Your goal >> Reproduce the opening lines of the listing below exactly, stopping after the line that contains "With all the" and leaving out any pictures.

Dataset content >>
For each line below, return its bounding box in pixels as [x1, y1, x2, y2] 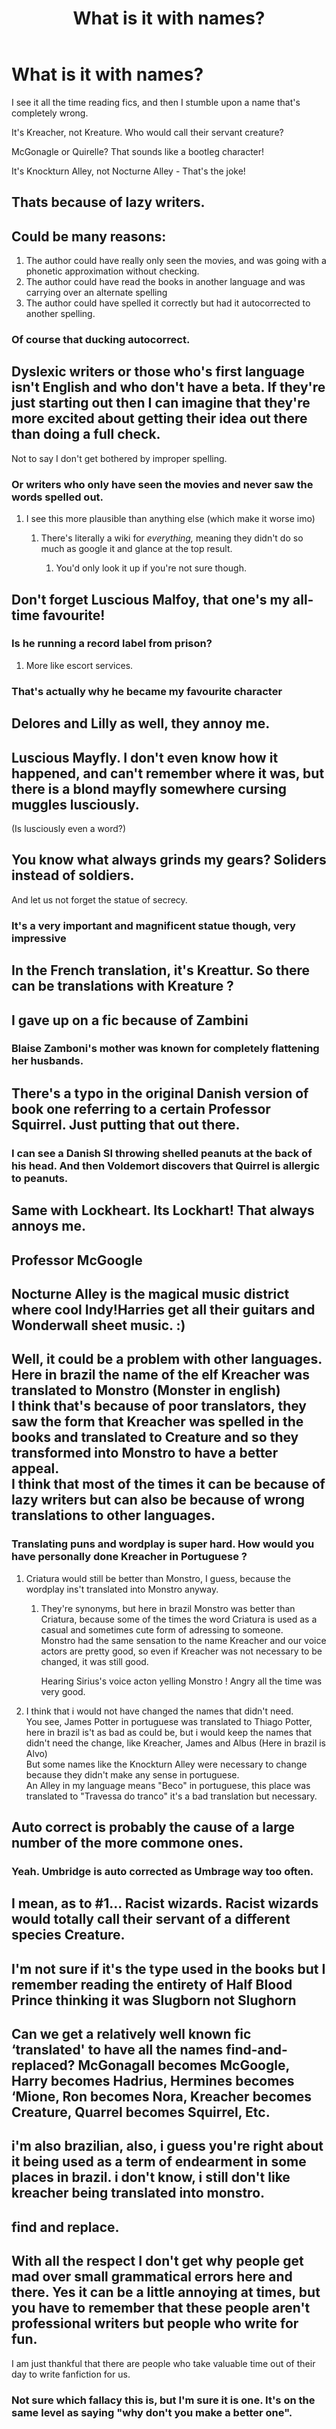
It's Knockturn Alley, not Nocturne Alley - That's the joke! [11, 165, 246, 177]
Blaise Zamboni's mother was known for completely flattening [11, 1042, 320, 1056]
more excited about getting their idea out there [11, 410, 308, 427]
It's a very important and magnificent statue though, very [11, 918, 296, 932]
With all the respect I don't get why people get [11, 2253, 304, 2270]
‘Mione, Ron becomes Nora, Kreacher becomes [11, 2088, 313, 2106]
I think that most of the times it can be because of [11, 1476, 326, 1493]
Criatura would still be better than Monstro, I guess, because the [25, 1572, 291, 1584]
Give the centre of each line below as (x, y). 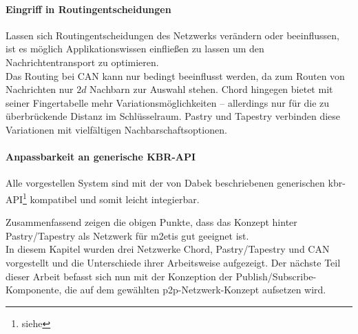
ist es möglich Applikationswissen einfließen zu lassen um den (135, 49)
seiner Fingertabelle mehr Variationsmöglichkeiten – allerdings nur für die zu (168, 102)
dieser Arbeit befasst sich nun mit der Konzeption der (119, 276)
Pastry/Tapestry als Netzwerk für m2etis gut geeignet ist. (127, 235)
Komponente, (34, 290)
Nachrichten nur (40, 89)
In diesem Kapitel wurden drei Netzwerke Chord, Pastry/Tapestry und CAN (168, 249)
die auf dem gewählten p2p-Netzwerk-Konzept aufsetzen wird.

Response area >>
For each line below, return its bounding box in pixels as [x1, y1, x2, y2] 
It's Knockturn Alley, not Nocturne Alley - That's the joke! [11, 165, 246, 177]
Blaise Zamboni's mother was known for completely flattening [11, 1042, 320, 1056]
more excited about getting their idea out there [11, 410, 308, 427]
It's a very important and magnificent statue though, very [11, 918, 296, 932]
With all the respect I don't get why people get [11, 2253, 304, 2270]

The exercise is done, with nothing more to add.